* _AIM OF THE TASK_:
Since the pictures are not wanted, reproduce only the rest of the records, exactly as given.

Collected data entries

*** Begin section ***

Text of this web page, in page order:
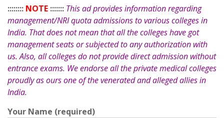
:::::::: NOTE ::::::: This ad provides information regarding
management/NRI quota admissions to various colleges in
India. That does not mean that all the colleges have got
management seats or subjected to any authorization with
us. Also, all colleges do not provide direct admission without
entrance exams. We endorse all the private medical colleges
proudly as ours one of the venerated and alleged allies in
India.
Your Name (required)
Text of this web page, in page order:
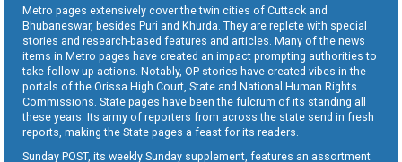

*** End section ***

* _ANSWER TO THIS TASK_:
Text of this web page, in page order:
:::::::: NOTE ::::::: This ad provides information regarding
management/NRI quota admissions to various colleges in
India. That does not mean that all the colleges have got
management seats or subjected to any authorization with
us. Also, all colleges do not provide direct admission without
entrance exams. We endorse all the private medical colleges
proudly as ours one of the venerated and alleged allies in
India.
Your Name (required)
Text of this web page, in page order:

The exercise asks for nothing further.